Spesso tanti pescatori pensano che la fase finale sia quella meno produttiva, quella utile solo a tirar su la lenza. Per me non è proprio così. Mi è capitato molte volte che un bass (o altro) si sia messo a seguire il vermone al largo. Poi, dopo averlo osservato e inseguito a lungo, abbia deciso di attaccarlo proprio sotto i miei piedi, nel sottoriva, forse pensando di averlo bloccato, senza possibilità di fughe.
Ma passiamo ora ad un altro posto nel quale pescare. Ci troviamo, quindi, in riva a un canale o a un fiume stretto nel quale la corrente è lenta. La profondità massima è sui 4-5 metri e le rive affondano gradatamente verso il centro. In alcuni tratti delle sponde sono presenti manufatti in cemento e, in altri, la vegetazione di sponda si protende sull’acqua formando delle zone d’ombra. In acqua ci dicono che nuotino branchetti di cavedani misti ad altri di reali e, forse, anche a qualche trotarella. Noi abbiamo la solita canna ma, in questo caso, abbiamo sostituito il sughero con un sbirulino da 4-5 grammi. Ci hanno consigliato questo sughero piombato scorrevole in negozio. Lo sbirulino ha la caratteristica di affondare lentamente e, quando recuperato (anche piano) di mantenere il livello. Questa volta abbiamo fatto una nuova spesa, ci siamo comperati alcuni pesciolini in lattice lunghi sui cinque centimetri e che sembrano degli avannotti, che scodinzolano in acqua. Questi non vanno del tutto infilzati sull’amo ma devono essere agganciati solo per la testa. Il finale, poi, è più lungo, sui 100-120 cm. il fatto che lo sbirulino è abbastanza pesante e affusolato ci consente, quindi, di iniziare a lanciarlo più lontano, verso valle, a un metro dalla sponda ove siamo. Lasciatolo affondare per 4-5 secondi, iniziamo un lento, a volte lentissimo, recupero parallelo alla riva. Ogni tanto cessiamo di avvolgere la lenza in modo tale che il finale armato si adagi sul fondo. Dopo alcuni lanci di questo tipo prendiamo in considerazione acque più al largo e, pertanto, recuperiamo con metodo a distanze diverse dalla sponda. Durante tutti questi tentativi bisogna cercare di sondare l’acqua a vari livelli cosa che, con un po’ di pratica, si può fare aumentando o diminuendo la velocità e alzando e abbassando la canna.
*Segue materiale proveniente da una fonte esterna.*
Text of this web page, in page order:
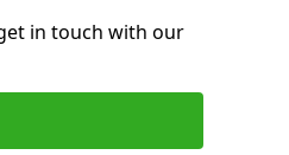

Come vedete, anche questa volta ho ipotizzato due esempi diversi di come poter pescare con la solita vecchia canna e senza spendere molto in esche. Se, però, vi siete proprio entusiasmati della pesca a recupero e volete comperare cose più idonee, io farei così. Per un principiante io penso che la canna giusta non debba essere eccessivamente tecnica, né troppo corta né troppo lunga, ne eccessivamente dura né molto morbida. Va bene una canna lunga metri 2.40, in un buon misto di carbonio e con una corretta azione parabolico-scalare. Se di marca, una canna così risulta essere in grado di perdonare gli inevitabili errori iniziali. Senza dubbio il misto di carbonio, se ben realizzato, è meno sensibile alle rotture del carbonio alto modulo. L’azione della canna, poi, non viene penalizzata troppo come nelle canne in vetroresina e, anche se pesa un po’ di più, il peso in eccesso non costituisce un problema operativo. Naturalmente l’impugnatura, il portamulinello e i passanti devono essere ben fatti e collocati al posto giusto.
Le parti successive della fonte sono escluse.